To read a file from Azure Data Lake Storage (ADLS) Gen2 in Databricks, you can follow these steps:
Set Up Authentication
First, you need to configure authentication to access your ADLS Gen2 account.
The recommended method is using OAuth 2.0 with a Microsoft Entra ID service principal:
spark.conf.set("fs.azure.account.auth.type.<storage-account>.dfs.core.windows.net", "OAuth")
spark.conf.set("fs.azure.account.oauth.provider.type.<storage-account>.dfs.core.windows.net",
"org.apache.hadoop.fs.azurebfs.oauth2.ClientCredsTokenProvider")
spark.conf.set("fs.azure.account.oauth2.client.id.<storage-account>.dfs.core.windows.net",
"<application-id>")
spark.conf.set("fs.azure.account.oauth2.client.secret.<storage-account>.dfs.core.windows.net",
dbutils.secrets.get(scope="<secret-scope>", key="<service-credential-key>"))
spark.conf.set("fs.azure.account.oauth2.client.endpoint.<storage-account>.dfs.core.windows.net",
"https://login.microsoftonline.com/<directory-id>/oauth2/token")
Replace <storage-account>
, <application-id>
, <secret-scope>
, <service-credential-key>
, and <directory-id>
with your specific values.
Read the File
Once authentication is set up, you can read the file using Spark:
For CSV files:
file_path = "abfss://<container-name>@<storage-account-name>.dfs.core.windows.net/<path-to-file>/file.csv"

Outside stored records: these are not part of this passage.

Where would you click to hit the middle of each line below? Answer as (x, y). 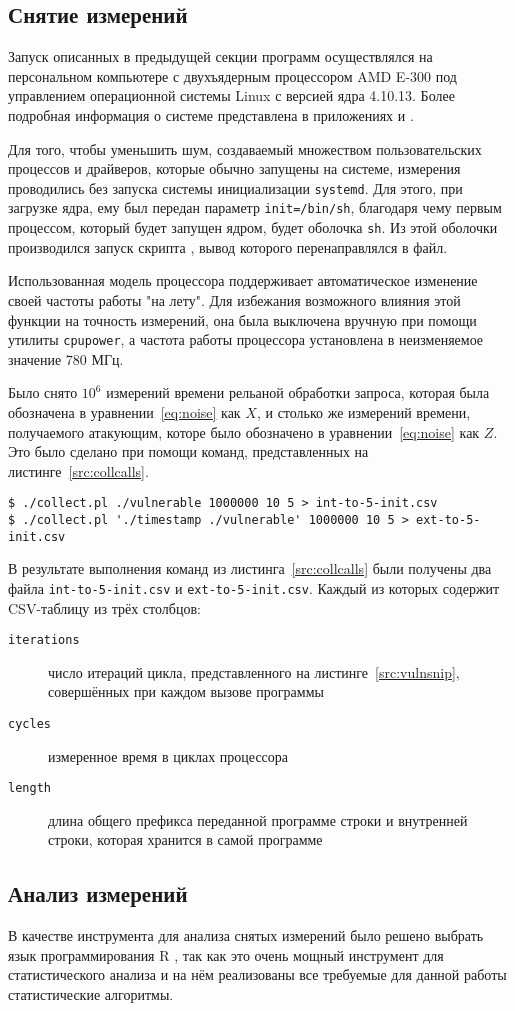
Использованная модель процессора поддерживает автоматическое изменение (243, 280)
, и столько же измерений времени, (363, 411)
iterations (44, 640)
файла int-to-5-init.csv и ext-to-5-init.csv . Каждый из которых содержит (254, 587)
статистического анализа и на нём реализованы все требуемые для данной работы (257, 974)
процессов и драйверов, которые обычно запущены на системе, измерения (234, 168)
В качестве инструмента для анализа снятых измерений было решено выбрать (246, 935)
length (29, 788)

df = spark.read.csv(file_path, header=True, inferSchema=True)
For JSON files:
file_path = "abfss://<container-name>@<storage-account-name>.dfs.core.windows.net/<path-to-file>/file.json"
df = spark.read.json(file_path)
For Parquet files:
file_path = "abfss://<container-name>@<storage-account-name>.dfs.core.windows.net/<path-to-file>/file.parquet"
df = spark.read.parquet(file_path)
Replace <container-name>
, <storage-account-name>
, and <path-to-file>
with your specific values.
Display the Data
After reading the file, you can display the contents:
display(df)
Additional Notes
- You can use
dbutils.fs.ls()
to list files in a directory:pythondbutils.fs.ls("abfss://<container-name>@<storage-account-name>.dfs.core.windows.net/<directory-name>")
- If you’re using Unity Catalog volumes (recommended), you can simplify file access using paths like
/Volumes/my_catalog/my_schema/my_volume/data.csv
. - For better security, store sensitive information like access keys in Azure Key Vault and access them using Databricks secret scopes.
Remember to replace placeholder values with your actual ADLS Gen2 account details, container names, and file paths.